The Office of the Presidential Adviser on the Peace Process
(OPAPP) on Tuesday said the Government of the Philippines (GPH) peace panel
conducted and participated in 553 consultations among the various stakeholders
of the Bangsamoro peace process from 2010 up until the completion of the
Comprehensive Agreement on the Bangsamoro (CAB) and the drafting of the
proposed Bangsamoro Basic Law (BBL).
“[This number] covers only the consultations conducted by
the peace panel in Mindanao up to early 2015.
It does not cover the number of consultations carried out by other
officials/units of OPAPP, nor the number of consultations carried out by
Congress, through its respective chamber committees, especially the House Ad
Hoc Committee on the BBL, not just in Mindanao but all over the Philippines,”
OPAPP Secretary Teresita Quintos Deles stated in a Facebook post.
“The fact is that the draft BBL has broken all congressional
records in the number of consultations carried out on a legislative bill,” she
added. “The fact is that certain Senators never paid it a bit of attention
until the tragedy of Mamasapano gave them a platform to grandstand on the pain
of its victims.”
Out of these 553 consultation activities, the peace panel
met 10 times with representatives and supporters of the Moro National
Liberation Front (MNLF), six times with members and representatives of the
Sultanates in Mindanao , 32 times with
representatives and groups of indigenous peoples (IPs), and 100 times with
leaders and officials of local government units (LGUs).
From all of these engagements and interactions with the
different stakeholders, the peace panel took into consideration their
positions, insights and suggestions as inputs to the peace negotiations, the
signed Framework Agreement on the Bangsamoro in 2012, and the CAB which served
as the basis for the BBL. Parallel to these, the Moro Islamic Liberation Front
and the Bangsamoro Transition Commission were also reported to have conducted
their own consultations.
GPH peace panel chair Professor Miriam Coronel–Ferrer also
stressed that these extensive and meaningful consultations were significant
enough to ensure that the draft BBL submitted to Congress was made more
inclusive and more substantive as a legislative document.

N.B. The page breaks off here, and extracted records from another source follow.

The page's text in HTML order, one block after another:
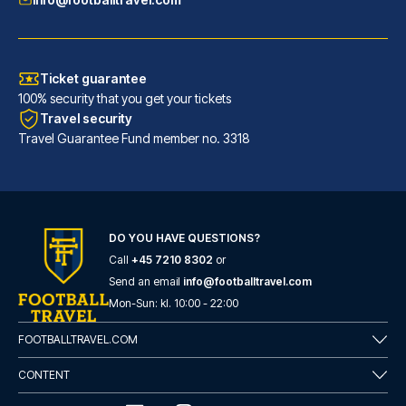
Hotel San Pietro
With a stay at Hotel San Pietr...
READ MORE
Ticket guarantee
100% security that you get your tickets
Travel security
Travel Guarantee Fund member no. 3318
DO YOU HAVE QUESTIONS?
Call +45 7210 8302 or
Send an email info@footballtravel.com
Mon-Sun: kl. 10:00 - 22:00
FOOTBALLTRAVEL.COM
CONTENT
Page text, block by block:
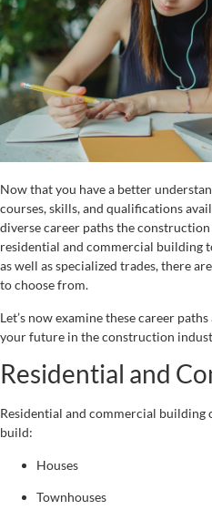
Now that you have a better
courses, skills, and qualifications
diverse career paths the
residential and commercial building
as well as specialized trades, there
to choose from.
Let’s now examine these career
your future in the construction
Residential and
Residential and commercial
build:
Houses
Townhouses
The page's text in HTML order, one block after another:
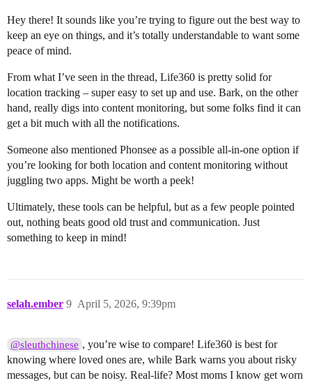
Hey there! It sounds like you’re trying to figure out the best way to
keep an eye on things, and it’s totally understandable to want some
peace of mind.
From what I’ve seen in the thread, Life360 is pretty solid for
location tracking – super easy to set up and use. Bark, on the other
hand, really digs into content monitoring, but some folks find it can
get a bit much with all the notifications.
Someone also mentioned Phonsee as a possible all-in-one option if
you’re looking for both location and content monitoring without
juggling two apps. Might be worth a peek!
Ultimately, these tools can be helpful, but as a few people pointed
out, nothing beats good old trust and communication. Just
something to keep in mind!
selah.ember April 5, 2026, 9:39pm
9
@sleuthchinese , you’re wise to compare! Life360 is best for
knowing where loved ones are, while Bark warns you about risky
messages, but can be noisy. Real-life? Most moms I know get worn
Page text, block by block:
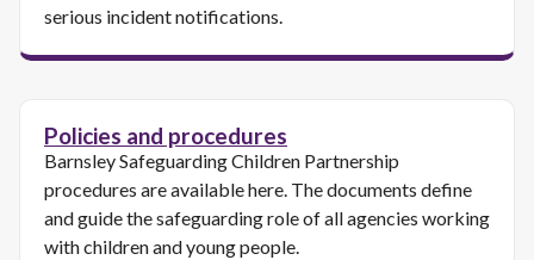
serious incident notifications.
Policies and procedures
Barnsley Safeguarding Children Partnership
procedures are available here. The documents define
and guide the safeguarding role of all agencies working
with children and young people.
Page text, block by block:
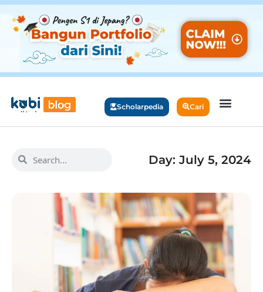
Scholarpedia Cari
Day: July 5, 2024
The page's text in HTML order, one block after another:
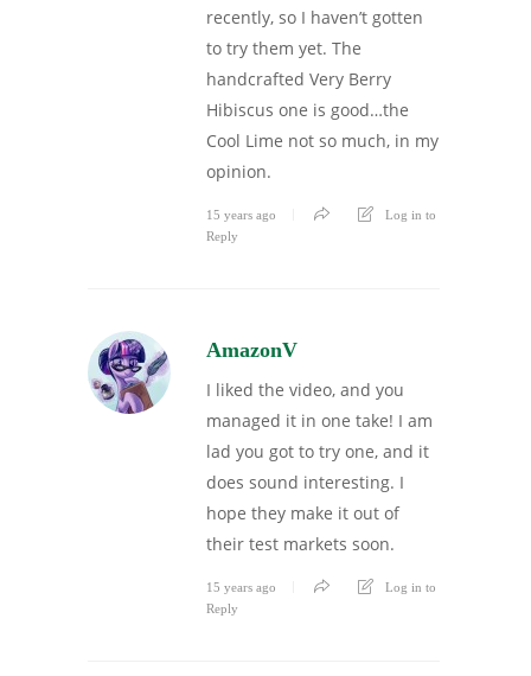
recently, so I haven’t gotten
to try them yet. The
handcrafted Very Berry
Hibiscus one is good…the
Cool Lime not so much, in my
opinion.
15 years ago
Log in to
Reply
AmazonV
I liked the video, and you
managed it in one take! I am
lad you got to try one, and it
does sound interesting. I
hope they make it out of
their test markets soon.
15 years ago
Log in to
Reply
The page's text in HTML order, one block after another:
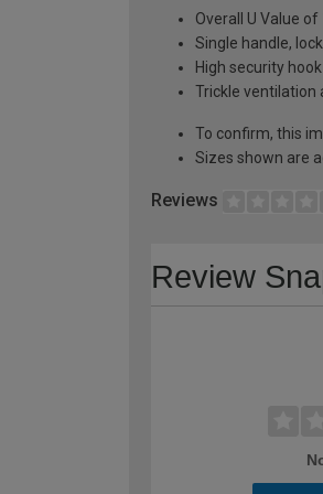
Overall U Value
Single handle,
High security
Trickle ventilation
To confirm, this
Sizes shown are
Reviews
Review
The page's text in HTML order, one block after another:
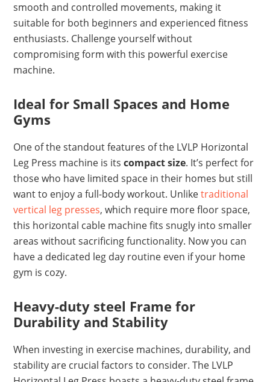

“Even before the peace negotiations resumed in 2010, it has
always been our practice and mandate to include all possible constituency and
stakeholders in the table because the product of this peace process will
determine, not ours, but their future and the fate of the Bangsamoro,” Ferrer
said. “At the same time, we also had consultations and briefings with the
members from both chambers of Congress to guarantee that the BBL would be
constitutionally firm and transparent.”
In a position paper dated May 18, 2015, which was submitted
to the Senate, the GPH peace panel noted that the House Ad Hoc Committee on the
BBL held 51 public hearings and consultations while the Senate Committee on
Local Government, chaired by Senator Ferdinand Marcos, conducted only 12 public
hearings and one briefing.
During the Vice-Presidential Debate held at University of
Santo Tomas (UST) last Sunday, Senator Marcos claimed that the government peace
panel did not conduct wide-based consultations for the Bangsamoro peace process
in Mindanao . “Ang kinausap lang ng gobyerno ay
ang MILF. Hindi ang mga kababaihan, LGUs, at MNLF. Dapat lahat ng sektor ay
kasama. (The government only spoke with the MILF. Not with the women, LGUs, and
MNLF. All sectors should be included),” Marcos claimed.
Deles, however, stressed that the government made sure that
the peace process was kept open and transparent to all stakeholders.
“Not many people were very interested in the peace process
then, but those who have always been closely monitoring its progress would
recall that we always have media sessions after the talks to update the public
on the state of the process,” she said.